ECLI:NL:CRVB:2020:258

Centrale Raad van Beroep

Datum uitspraak
6 februari 2020
Publicatiedatum
6 februari 2020
Zaaknummer
18/4807 AW
Instantie
Centrale Raad van Beroep
Type
Uitspraak
Rechtsgebied
Bestuursrecht; Ambtenarenrecht
Procedures
  • Hoger beroep
Vindplaatsen
  • Rechtspraak.nl
AI samenvatting door LexboostAutomatisch gegenereerd

Bevoegdheid korpschef tot eervol ontslag wegens ziekte en re-integratie-inspanningen

In deze zaak heeft de Centrale Raad van Beroep op 6 februari 2020 uitspraak gedaan in hoger beroep tegen een eerdere uitspraak van de rechtbank Den Haag. De appellant, een ambtenaar bij de politie, had hoger beroep ingesteld tegen het besluit van de korpschef van politie om hem eervol ontslag te verlenen wegens ziekte. De Raad oordeelde dat de korpschef bevoegd was om dit ontslag te verlenen en dat er geen gronden waren voor het oordeel dat de korpschef niet in redelijkheid van deze bevoegdheid gebruik had kunnen maken.
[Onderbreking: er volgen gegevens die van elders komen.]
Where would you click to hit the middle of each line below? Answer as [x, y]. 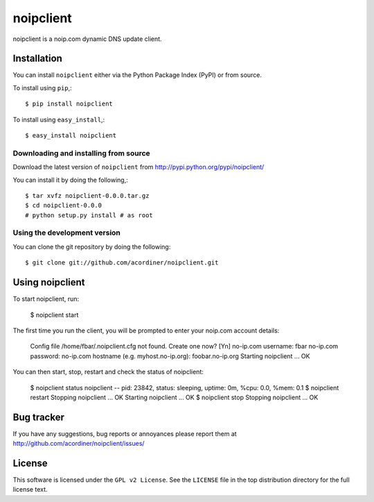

De appellant had eerder een ontslagbesluit ontvangen op 14 juli 2017, waarin hem per 1 september 2017 eervol ontslag werd verleend wegens ongeschiktheid tot het verrichten van arbeid door ziekte. De rechtbank had het beroep van de appellant tegen het bestreden besluit ongegrond verklaard, waarbij werd overwogen dat de korpschef voldoende inspanningen had verricht om de appellant te re-integreren of te herplaatsen in passende arbeid. De Raad bevestigde deze conclusie en voegde daaraan toe dat de korpschef aan de wettelijke vereisten voldeed, zoals vastgelegd in artikel 94 van het Besluit algemene rechtspositie politie (Barp).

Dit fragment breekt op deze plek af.